La società Copi Uno S.a.s. chiedeva la concessione edilizia, ma – afferma - il Comune poneva in essere attività istruttoria dilatoria e strumentale, ostacolandone il rilascio tanto che la ricorrente si vedeva costretta a ad avviare il procedimento previsto dall’art. 4 della l. n.493 del 4 dicembre 1993 e s.m.i. per chiedere il rilascio della concessione edilizia da parte di un commissario ad acta nominato dalla Regione.

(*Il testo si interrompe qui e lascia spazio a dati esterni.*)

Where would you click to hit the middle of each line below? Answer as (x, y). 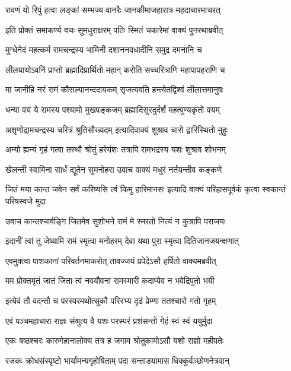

Nelle more di tale procedura, l’Amministrazione non solo non rilasciava la dovuta e necessaria concessione edilizia in favore della società Copi Uno s.a.s., ma adottava invece la deliberazione di Giunta Comunale n. 412 del 28.10.1997 con cui annullava - in pretesa autotutela - le precedenti deliberazioni di giunta nn. 84/1994 e 336/1994 in forza delle quali era stato assegnato alla società Copi Uno in concessione il diritto di superficie dell’area sita in Comune di Montalto di Castro, località Campomorto, distinta al catasto dalla particella n. 573, compresa nel Piano di zona di cui alla deliberazione C.C. n. 81 del 25/3/1986.

La ricorrente impugnava la delibera n. 412/1997, ottenendone l’annullamento con la sentenza di questo TAR, confermata in appello.

Nell’odierno giudizio, afferma che, all’esito del relativo giudicato, nonostante l’avvenuto annullamento della delibera, il Comune persisteva e persisterebbe tutt’ora a negare la concessione edilizia, così impedento la realizzazione del centro commerciale, con ingenti danni che quantifica in corso di causa con apposita perizia.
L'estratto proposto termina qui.